Three Bachelor's Degree Project Presentations in Mathematics

Time: 10.15 - 11.00
Student: Axel Olsson
Title: Extending the Least Squares Monte Carlo Method for American Options with Discrete Dividends

Abstarct: This thesis develops an extension of the Least Squares Monte Carlo algorithm to price American‐style options on assets with discrete dividends. Two extra exercise dates, immediately before and after each dividend, are inserted into the original time grid. Detailed mathematical derivations and a practical code solution are presented. Numerical experiments show pricing errors below 0.2 % for puts and 1 % for calls versus chosen benchmarks.

Optimization techniques are presented and implemented to reduce the algorithm’s runtime, but it still remains far slower than the competitive benchmark.

Time: 13.15 - 14.00
Studen: Max Callenmark
Title: Estimating PSA Growth Rates After Prostate Cancer Treatment

Abstract: This essay studied methods for estimating the rate of growth of prostate-specific antigen (PSA) levels in the blood following prostate cancer treatment, particularly in cases where only limited data are available. Monitoring the rate of PSA increase is clinically important, as it can indicate cancer recurrence or progression and a high growth rate is associated with higher risk of death from prostate cancer. The growth rate after surgery is particularly problematic to estimate since PSA values are typically below the detection limit (0.1 ng/ml) for a short or long period

To estimate the growth rate of PSA at the time when it has become measurable (two consecutive values above 0.1 ng/ml), we aimed to test and compare different estimation techniques by simulating a dataset that imitated PSA behavior over time in patients.
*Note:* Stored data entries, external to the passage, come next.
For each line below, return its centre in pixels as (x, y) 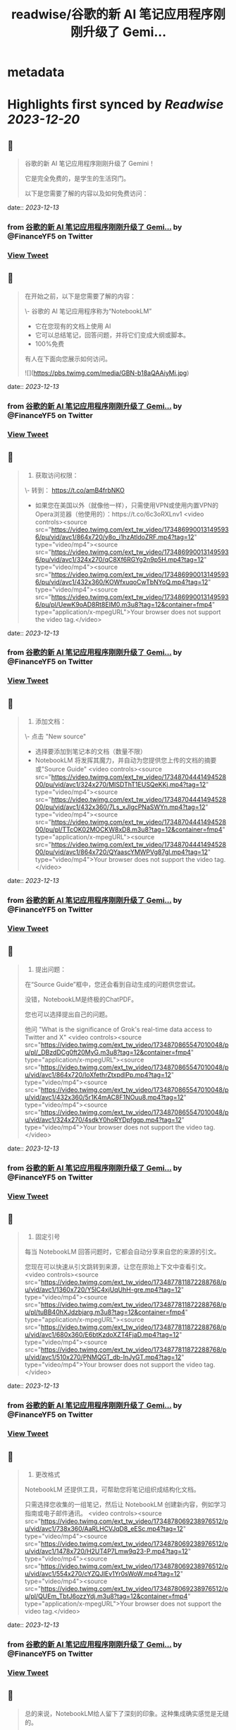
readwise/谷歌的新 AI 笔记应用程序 (112, 14)
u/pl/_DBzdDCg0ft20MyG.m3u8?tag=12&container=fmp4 (108, 1052)
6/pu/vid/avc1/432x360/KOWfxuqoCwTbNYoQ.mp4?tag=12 (122, 582)
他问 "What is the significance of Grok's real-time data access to (118, 1029)
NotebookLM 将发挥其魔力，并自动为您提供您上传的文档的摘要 (126, 760)
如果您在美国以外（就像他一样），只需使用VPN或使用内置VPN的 (126, 505)
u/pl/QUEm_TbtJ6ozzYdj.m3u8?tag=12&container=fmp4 (106, 1597)
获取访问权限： (57, 475)

The estimation methods evaluated included maximum likelihood estimation (MLE), complete case analysis (CCA) with lookback and deterministic imputation (DI). A simulation study was conducted on the generated dataset to assess how accurately each method could estimate the growth rate under varying choices of parameters. These results were then compared to analyses on a real-life dataset.

In the simulated datasets, MLE performed the best in estimating the PSA growth rate, followed by CCA using all available information. DI showed somewhat lower accuracy but still performed reasonably well, whereas CCA with limited information generally produced the least accurate estimates. In the real-world dataset, the relative performance of the methods differed from the theoretical results; it was unclear which method performed best.

These findings suggest that while MLE is generally the most effective for estimating the rate of growth of PSA, simpler methods like DI may be preferable when the number of available measurements is very limited.

Time: 14.15 - 15.00
Student: Pontus Johansson
Title: Heegaard Diagrams Through Morse Theory

Abstract: This thesis aims to study the concept of Heegaard diagrams of 3-manifolds at a level appropriate for an undergraduate student. This is done by describing Heegaard splittings using the handle decompositions detailed by Morse functions, concepts that only require a background in basic and differential topology. First, we define several core concepts in topology, such as smooth manifolds, homotopy, and retraction. Then we describe important aspects of Morse theory, such as Morse functions and Morse lemma. Using Morse lemma, one can find that a manifold can be decomposed into a union of handles, each associated with a critical point of the Morse function. Restricting our study to 3-manifolds, we find that we can separate the manifold into two similar handlebodies, consisting of a solid sphere with several 3-dimensional 1-handles attached, called a Heegaard splitting. It is then shown how one can construct the 3-manifold by detailing how the boundaries of the two handlebodies attach to the abstract Heegaard surface. The result is a description of the topological properties of the 3-manifold using a comparably simpler 2-manifold (Heegaard surface) and a collection of curves on that surface. Finally, the thesis ends with a set of examples, where we find the Heegaard diagrams of the product 3-manifolds of a circle and a genus g surface.